Sobre canções, pinturas, histórias, testamentos e um rosto caroçudo

Dia 06 do distanciamento/isolamento social.

Hoje eu: chorei. E fiz tapioca. Assisti um filme inspirador sobre uma pintora chamada Maudie. Peguei receita de empadão com a Renata. Mandei mensagens de amor. Inclusive um áudio. Lavei peças pequenas, à mão. Fiz esteira, pouco mais de meia hora. Tomei banhos, vários banhos. Me preocupei com dinheiro. Terminei mais uma novela policial. Coloquei Mariene de Castro pra cantar Falsa Baiana e dancei. Fiz cuscuz e fui além, fiz farofa de cuscuz com linguiça. Desejei uma cerveja gelada, mas queria junto o bar e os amigos, então melhor nem pensar nisso. Bebi água. Maycon contou que a Biscoito Fino tinha liberado o show da Bethânia e Zeca Pagodinho, assisti e mandei o link pro meu pai. Comprei livrinhos pra minhas sobrinhas. Lavei a louça e arrumei a pia da cozinha.  Dormi no fim de tarde. Acordei com sede, tomei água (tenho tomado muito mais água que sempre) e agora voltarei ao kindle. Mais tarde vou esquentar o resto da sopa de ontem.

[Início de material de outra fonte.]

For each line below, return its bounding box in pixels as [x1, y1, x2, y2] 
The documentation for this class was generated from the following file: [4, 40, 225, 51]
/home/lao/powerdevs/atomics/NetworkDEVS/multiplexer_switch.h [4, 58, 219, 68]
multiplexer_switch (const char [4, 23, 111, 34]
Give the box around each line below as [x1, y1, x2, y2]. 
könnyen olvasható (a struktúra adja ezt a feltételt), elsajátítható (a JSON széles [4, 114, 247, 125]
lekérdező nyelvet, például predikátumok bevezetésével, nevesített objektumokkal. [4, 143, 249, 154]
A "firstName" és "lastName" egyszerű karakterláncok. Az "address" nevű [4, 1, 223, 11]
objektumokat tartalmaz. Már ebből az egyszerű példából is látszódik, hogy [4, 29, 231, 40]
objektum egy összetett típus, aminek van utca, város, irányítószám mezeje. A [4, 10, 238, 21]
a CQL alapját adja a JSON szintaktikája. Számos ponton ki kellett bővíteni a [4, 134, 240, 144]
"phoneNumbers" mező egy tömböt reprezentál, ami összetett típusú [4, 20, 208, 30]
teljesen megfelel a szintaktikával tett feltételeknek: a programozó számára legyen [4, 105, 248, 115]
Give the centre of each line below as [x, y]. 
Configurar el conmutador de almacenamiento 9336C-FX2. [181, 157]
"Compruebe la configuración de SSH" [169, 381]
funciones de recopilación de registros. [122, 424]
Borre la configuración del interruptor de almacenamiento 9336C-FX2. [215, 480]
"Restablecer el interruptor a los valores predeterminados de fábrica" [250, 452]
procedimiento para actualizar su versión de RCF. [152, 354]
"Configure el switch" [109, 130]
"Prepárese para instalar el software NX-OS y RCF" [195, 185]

Quando eu digo que essa situação está me devastando não é jeito de dizer. Além da rosácea que tá tornando meu rosto uma bola de fogo caroçuda, cólicas de revirar os olhos e agora duas obturações caíram.

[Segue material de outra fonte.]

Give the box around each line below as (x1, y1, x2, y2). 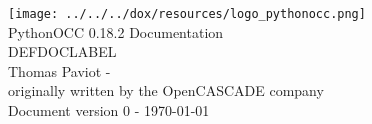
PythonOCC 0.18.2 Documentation (8, 21, 224, 42)
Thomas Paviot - (8, 60, 111, 81)
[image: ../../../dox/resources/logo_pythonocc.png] (8, 7, 366, 21)
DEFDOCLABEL (8, 41, 117, 62)
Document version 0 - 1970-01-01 (8, 100, 210, 121)
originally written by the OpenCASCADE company (8, 80, 324, 101)

Lá em casa (na casa e no tempo da minha infância) tinha um LP que entre outras tantas canções, tinha duas que falavam de cores e sedução. Eu cantarolava – e até hoje sei – grande parte das duas. Achava bem fofo quando ouvia: “um sapatinho eu vou, com laço cor de rosa enfeitar, e perto dele eu vou, andar devagarinho e o broto conquistar“. Mas a cor e a canção que eram e permaneceram as minhas: “meu carro é vermelho, não uso espelho pra me pentear, botinha sem meia e só na areia eu sei trabalhar“. Daí pra frente, cabelo desarranjado e uma certa displicência na vida. Além de, claro, ter muitos garotos e considerar bem normal. Daí eu cresci e passei a andar com um bocado de feminista maravilhosa mas sempre fui mais relaxada com os produtos culturais e os papéis de gênero porque, suspeito, tem muita coisa poderosa na mediação. Ah, minha música preferida no LP era Filme Triste e eu na vida fui muito mais broto e melhor amiga que mocinha que ia ao cinema.

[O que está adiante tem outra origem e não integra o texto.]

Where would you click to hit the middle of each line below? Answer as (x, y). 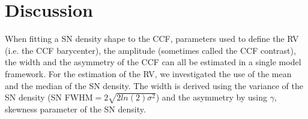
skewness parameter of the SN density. (75, 109)
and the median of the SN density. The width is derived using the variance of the (154, 85)
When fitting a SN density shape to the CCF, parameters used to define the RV (152, 39)
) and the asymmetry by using (212, 97)
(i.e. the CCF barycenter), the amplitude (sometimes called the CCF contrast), (150, 50)
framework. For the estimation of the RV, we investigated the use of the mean (148, 73)
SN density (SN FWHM (49, 97)
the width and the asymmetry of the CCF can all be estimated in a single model (153, 62)
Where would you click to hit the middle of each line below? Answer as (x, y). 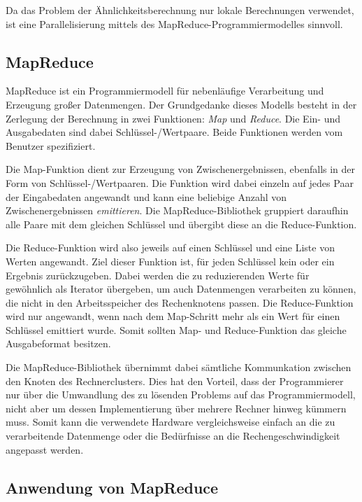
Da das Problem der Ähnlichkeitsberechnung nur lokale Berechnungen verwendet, (180, 10)
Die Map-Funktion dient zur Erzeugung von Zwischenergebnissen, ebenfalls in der (181, 169)
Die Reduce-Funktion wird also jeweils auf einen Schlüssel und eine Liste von (170, 247)
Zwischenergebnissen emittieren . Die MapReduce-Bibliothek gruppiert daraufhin (177, 210)
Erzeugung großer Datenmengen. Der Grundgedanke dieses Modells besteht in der (181, 104)
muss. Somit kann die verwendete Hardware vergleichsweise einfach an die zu (171, 422)
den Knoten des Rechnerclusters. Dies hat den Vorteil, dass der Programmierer (175, 381)
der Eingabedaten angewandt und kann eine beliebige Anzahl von (146, 196)

Eu nunca tive medo de morrer. Uma certa pena, se for cedo, mas medo, não tenho. Desde antes dos catorze anos que fiz testamento. Sério, meu violão fica pra Fulano, meus livros pra Sicrana. Entretanto sempre tive – e tenho – medo de ficar cega. E, junto, pela experiência de ser asmática – medo, pavor, da dor do ar faltando. Qual o efeito do corona? É ironia isso aí, vida? (quanto ao testamento, não preciso mais, tenho filho, fica tudo, coisas, saudade, futuro, memória, tudo é dele).

Eu não sou muito dessas que se comove com histórias de superação por causa da superação (mas sim, às vezes acontece de me comover porque é uma história e gente me comove). Hoje eu conheci a Maudie Lewis e gostei muito de sabê-la. Gostei das pinturas, das cores e gostei da inveja que ela me fez sentir por saber ver a beleza no mundo, por saber reconhecer o amor que lhe dedicavam do jeito que podiam senti-lo e manifestá-lo, por saber ser generosa em retratar as miudezas que via de um jeito imenso. Tive inveja do cantinho que soube fazer pra ela e, nele, ser.